Report each line of the records below that uses the word "sich".

_ _ _ _ _

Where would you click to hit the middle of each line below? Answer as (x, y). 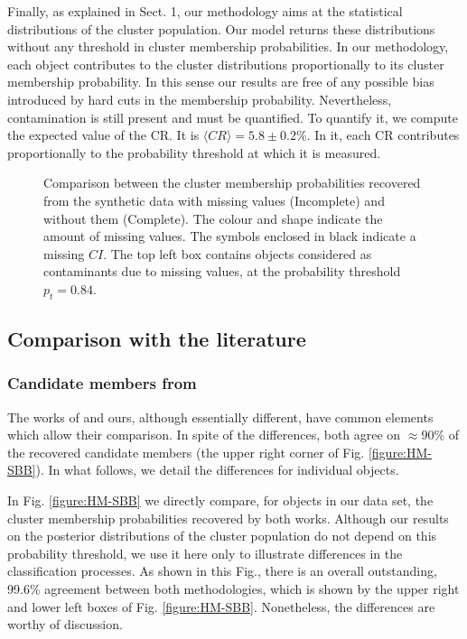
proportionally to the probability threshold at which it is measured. (194, 152)
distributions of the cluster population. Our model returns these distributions (221, 28)
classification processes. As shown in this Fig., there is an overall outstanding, (222, 571)
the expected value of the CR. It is (103, 135)
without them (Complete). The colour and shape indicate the (213, 218)
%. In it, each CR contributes (378, 135)
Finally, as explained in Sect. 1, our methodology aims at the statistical (205, 11)
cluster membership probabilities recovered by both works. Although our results (228, 518)
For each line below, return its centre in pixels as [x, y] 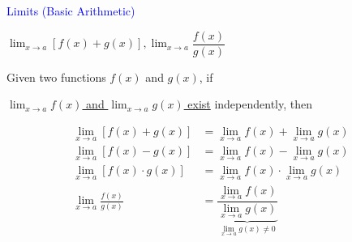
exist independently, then [250, 104]
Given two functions [56, 76]
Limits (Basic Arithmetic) [71, 11]
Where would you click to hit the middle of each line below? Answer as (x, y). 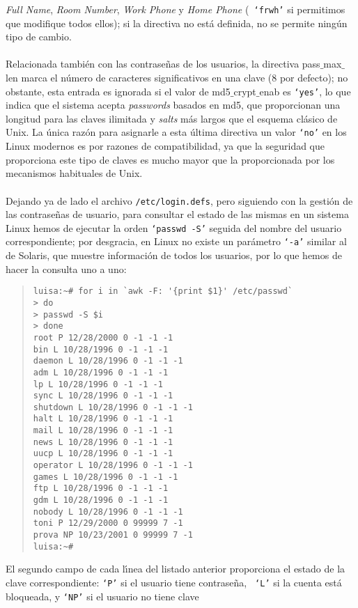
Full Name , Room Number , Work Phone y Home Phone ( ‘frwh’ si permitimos (176, 9)
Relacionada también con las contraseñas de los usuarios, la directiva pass (163, 64)
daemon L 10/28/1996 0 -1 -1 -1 (108, 361)
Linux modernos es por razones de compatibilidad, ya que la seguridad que (165, 146)
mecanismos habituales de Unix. (74, 173)
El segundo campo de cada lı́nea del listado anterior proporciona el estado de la (176, 569)
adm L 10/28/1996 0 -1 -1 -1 (101, 372)
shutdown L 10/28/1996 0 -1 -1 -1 (113, 407)
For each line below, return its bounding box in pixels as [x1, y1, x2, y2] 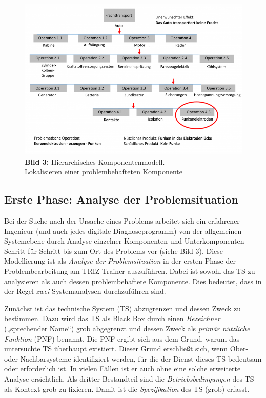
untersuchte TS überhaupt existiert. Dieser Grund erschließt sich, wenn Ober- [4, 343, 249, 354]
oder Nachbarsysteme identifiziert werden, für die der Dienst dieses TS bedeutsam [4, 353, 262, 364]
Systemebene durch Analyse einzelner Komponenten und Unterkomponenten [4, 235, 244, 246]
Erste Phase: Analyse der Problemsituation [4, 191, 239, 207]
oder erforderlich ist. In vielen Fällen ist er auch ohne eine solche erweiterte [4, 363, 241, 374]
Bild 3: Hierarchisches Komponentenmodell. [25, 156, 165, 167]
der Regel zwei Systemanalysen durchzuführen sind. [4, 286, 166, 296]
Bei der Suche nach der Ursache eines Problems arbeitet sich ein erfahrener [4, 215, 240, 226]

_ _ _ _ _

* Reply:
untersuchte TS überhaupt existiert. Dieser Grund erschließt sich, wenn Ober- [4, 343, 249, 354]
Bei der Suche nach der Ursache eines Problems arbeitet sich ein erfahrener [4, 215, 240, 226]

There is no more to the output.